These are the key concepts you need to understand to accurately answer the question.

Understanding the t-test
The **t-test** is a statistical method used to determine if there is a significant difference between the means of two groups. This test is particularly useful when dealing with small sample sizes or when the population standard deviation is unknown. The test compares the sample mean to the known population mean to determine if the difference observed is likely to occur by random chance or if it suggests a real difference exists.

In the context of our coyote study, a t-test helps us determine whether the average age of the coyotes in northern Minnesota significantly differs from the well-known population mean age of 1.75 years. We perform a one-tailed test here because we have a specific direction of interest - testing if the mean age is greater.
  • This test uses the formula: \[ t = \frac{\bar{x} - \mu}{\frac{s}{\sqrt{n}}} \]
  • Where: \(\bar{x}\) is the sample mean, \(\mu\) is the population mean, \(s\) is the sample standard deviation, and \(n\) is the sample size.
The computed t-value tells us how many standard deviations our sample mean is away from the population mean, thus helping to assess its significance.
Exploring the Sample Mean
At the heart of the t-test, we have the **sample mean** or \(\bar{x}\). The sample mean is an average of all observations in the sample. For our coyotes, this is calculated as \(\bar{x} = 2.05\) years. This number serves as a crucial comparison point against the population mean (\(\mu = 1.75\) years) to examine if the observed coyotes tend to live longer.

The sample mean gives us important insight into the specific set of coyotes being studied and estimates the central value of their ages. However, due to natural variability in data, the sample mean can vary from sample to sample. The t-test helps us decide whether the observed difference is meaningful, given this variability.

As a statistical measure, the sample mean:
  • Combines all data points to provide a single figure representing the survey group’s average.
  • Is pivotal for conducting hypothesis tests to make inferences about the larger population.
Demystifying Confidence Level
The **confidence level** in hypothesis testing helps us understand the probability that our result is not due to random chance. It is an expression of how certain we are about our conclusions. For our exercise with coyotes, we use a confidence level of 99%, which corresponds with an \(\alpha = 0.01\). This means we have a high degree of belief that the observed data reflects a true difference, not just a random one.
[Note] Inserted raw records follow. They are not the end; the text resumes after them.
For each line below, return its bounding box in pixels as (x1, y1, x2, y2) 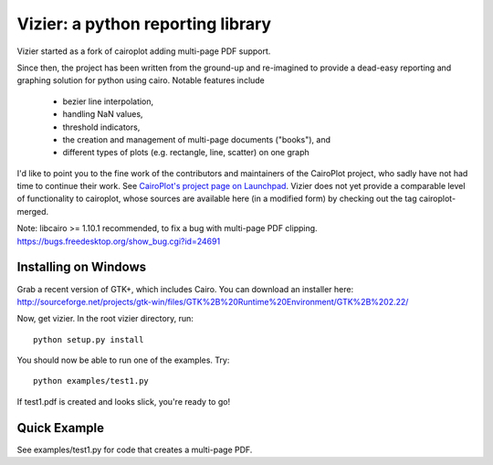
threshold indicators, (62, 122, 141, 132)
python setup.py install (33, 334, 144, 344)
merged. (16, 206, 49, 217)
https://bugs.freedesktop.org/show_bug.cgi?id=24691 (16, 236, 221, 247)
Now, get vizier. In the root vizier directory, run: (16, 313, 194, 324)
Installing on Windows (16, 259, 147, 275)
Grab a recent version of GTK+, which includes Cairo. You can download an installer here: (16, 283, 354, 294)
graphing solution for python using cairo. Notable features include (16, 75, 265, 86)
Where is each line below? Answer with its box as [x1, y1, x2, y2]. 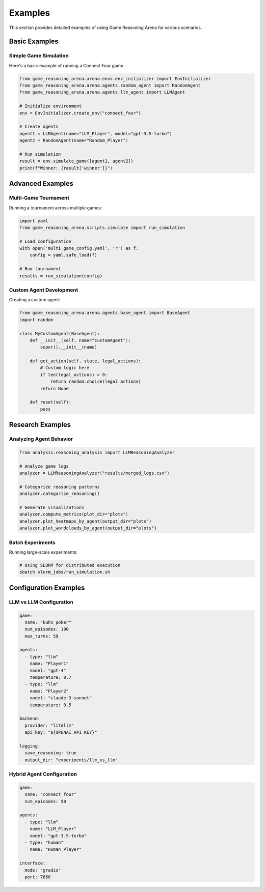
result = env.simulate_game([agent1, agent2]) [19, 158, 133, 164]
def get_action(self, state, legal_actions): [29, 358, 141, 364]
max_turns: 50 [25, 633, 59, 639]
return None [40, 386, 69, 391]
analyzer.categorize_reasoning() [19, 491, 100, 496]
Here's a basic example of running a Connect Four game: [9, 62, 125, 68]
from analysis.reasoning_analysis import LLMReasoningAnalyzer [19, 450, 175, 455]
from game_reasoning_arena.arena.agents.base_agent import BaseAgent [19, 310, 190, 316]
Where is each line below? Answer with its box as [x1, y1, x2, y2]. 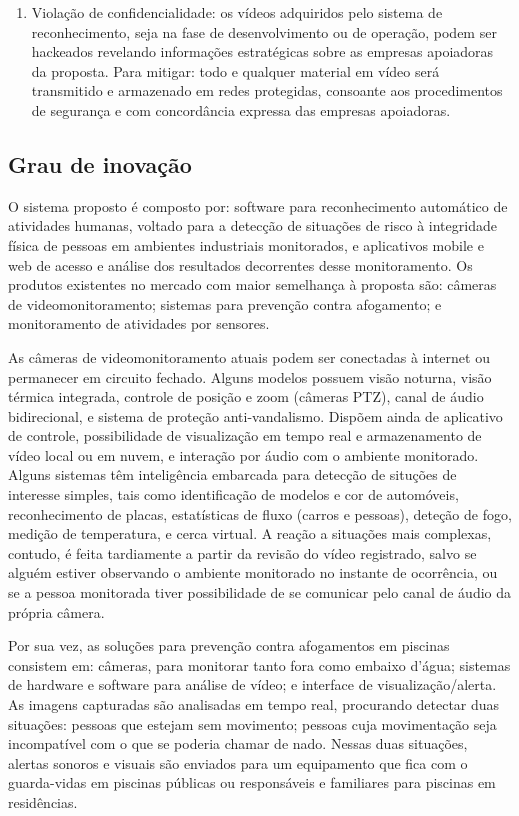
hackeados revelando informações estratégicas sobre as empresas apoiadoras [31, 41, 494, 62]
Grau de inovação [8, 148, 192, 179]
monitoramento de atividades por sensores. [8, 313, 270, 334]
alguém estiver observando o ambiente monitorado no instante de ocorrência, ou [8, 562, 498, 583]
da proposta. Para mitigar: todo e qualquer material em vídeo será [31, 60, 440, 81]
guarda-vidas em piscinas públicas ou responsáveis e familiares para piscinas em [8, 772, 496, 793]
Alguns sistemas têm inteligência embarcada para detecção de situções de [8, 464, 457, 485]
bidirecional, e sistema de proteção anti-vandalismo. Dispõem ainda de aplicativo [8, 405, 503, 426]
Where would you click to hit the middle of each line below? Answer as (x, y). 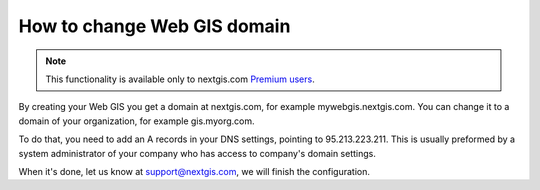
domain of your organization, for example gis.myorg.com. (136, 121)
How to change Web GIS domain (154, 26)
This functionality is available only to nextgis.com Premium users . (180, 79)
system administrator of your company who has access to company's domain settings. (197, 153)
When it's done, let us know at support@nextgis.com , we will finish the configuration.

The confidence level tells us how often, in the long run, our conclusions drawn from the test would be correct. A higher confidence level corresponds to stricter criteria, making the test more robust against random errors, thus:
  • A 99% confidence level implies that in 99 out of 100 cases, our findings will be accurate.
  • The choice of confidence level affects the calculation of the critical value, influencing whether to reject the null hypothesis.
This level helps balance between identifying genuine differences and avoiding incorrect rejections of the null hypothesis due to chance.
Interpreting the Critical Value
The **critical value** in our statistical test functions as the decision threshold. It helps determine whether the observed test statistic is considered extreme enough to reject the null hypothesis. In practice, it comes from the t-distribution table matched with the chosen confidence level and degrees of freedom (df).
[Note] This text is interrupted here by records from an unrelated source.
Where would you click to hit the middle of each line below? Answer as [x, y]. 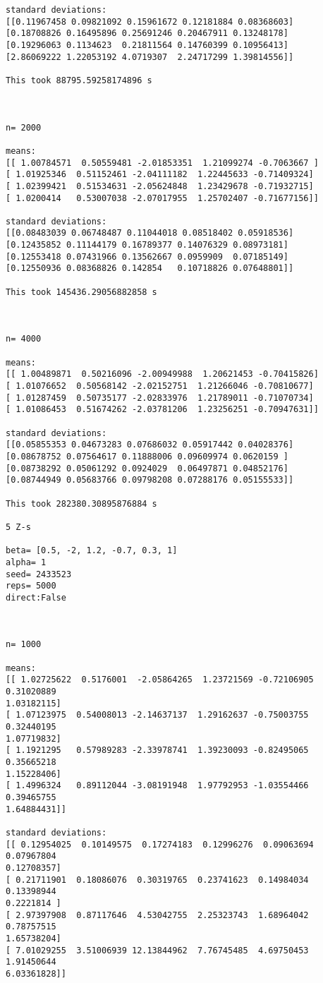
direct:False [36, 597]
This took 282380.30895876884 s [81, 503]
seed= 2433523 [39, 574]
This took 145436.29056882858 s [81, 292]
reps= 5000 [31, 586]
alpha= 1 [26, 562]
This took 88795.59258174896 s [79, 80]
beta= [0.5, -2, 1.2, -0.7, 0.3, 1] [92, 551]
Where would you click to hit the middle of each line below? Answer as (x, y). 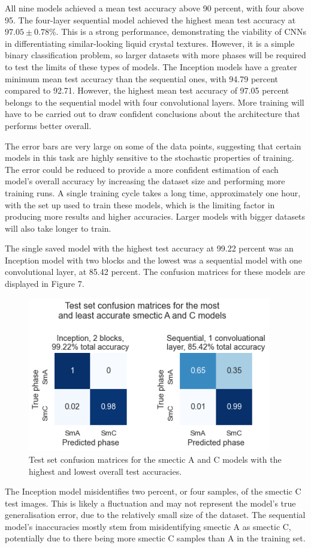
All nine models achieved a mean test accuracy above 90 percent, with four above (155, 8)
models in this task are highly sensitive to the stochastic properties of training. (150, 158)
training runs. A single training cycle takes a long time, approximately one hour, (153, 192)
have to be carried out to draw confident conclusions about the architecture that (153, 114)
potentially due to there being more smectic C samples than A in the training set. (155, 538)
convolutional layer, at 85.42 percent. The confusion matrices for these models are (155, 272)
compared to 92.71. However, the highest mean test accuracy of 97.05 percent (147, 90)
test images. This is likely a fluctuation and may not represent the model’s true (150, 503)
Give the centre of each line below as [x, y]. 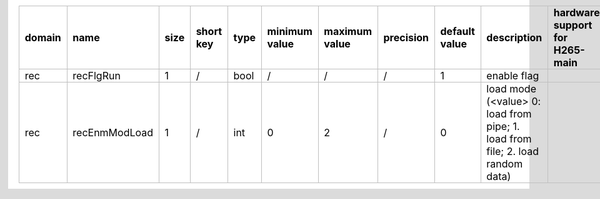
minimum [289, 31]
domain [43, 37]
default [457, 31]
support [573, 25]
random [505, 163]
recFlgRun [96, 75]
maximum [348, 31]
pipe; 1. [503, 126]
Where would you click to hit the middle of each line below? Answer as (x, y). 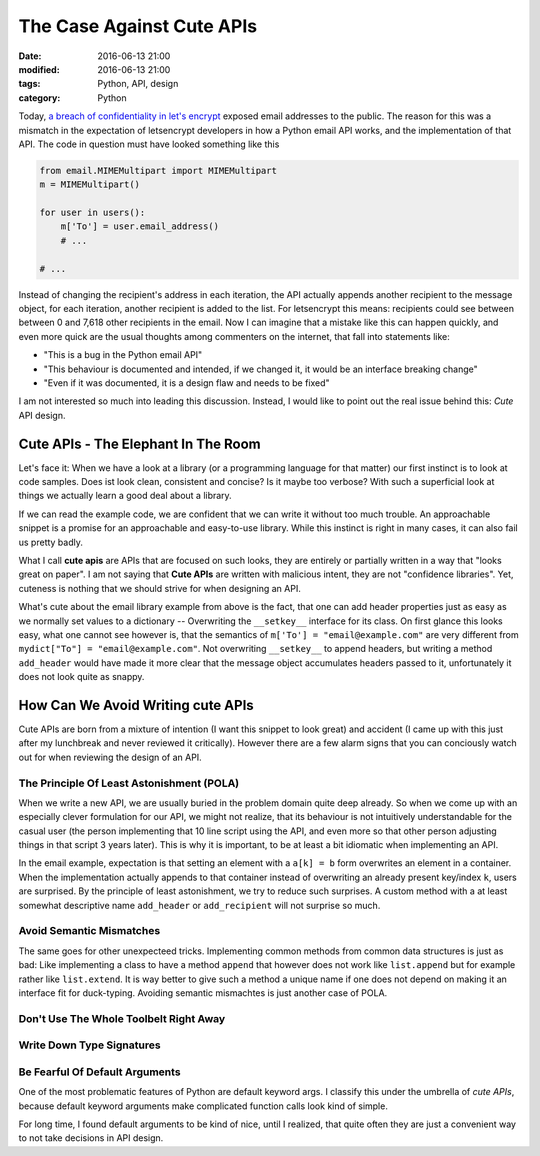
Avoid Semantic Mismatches (89, 931)
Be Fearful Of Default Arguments (99, 1072)
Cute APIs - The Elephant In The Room (140, 443)
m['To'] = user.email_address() (140, 226)
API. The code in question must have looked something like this (149, 144)
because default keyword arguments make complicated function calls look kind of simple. (203, 1106)
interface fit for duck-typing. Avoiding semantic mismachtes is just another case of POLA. (203, 992)
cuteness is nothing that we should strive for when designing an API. (160, 588)

For our example with the coyotes, the critical value for a one-tailed t-test at \(\alpha = 0.01\) with \(df = 45\) was calculated to be 2.414. This means if our t-statistic (calculated from the sample data) exceeds this critical value, we conclude that there is a significant difference.

The importance of the critical value lies in its role to:
  • Establish the boundary between the rejection and non-rejection regions of the null hypothesis.
  • Function as a benchmark to determine if the test statistic reflects significant results when compared against this threshold.
By comparing our calculated t-value to this critical value, we can confidently decide if our results support the alternative hypothesis.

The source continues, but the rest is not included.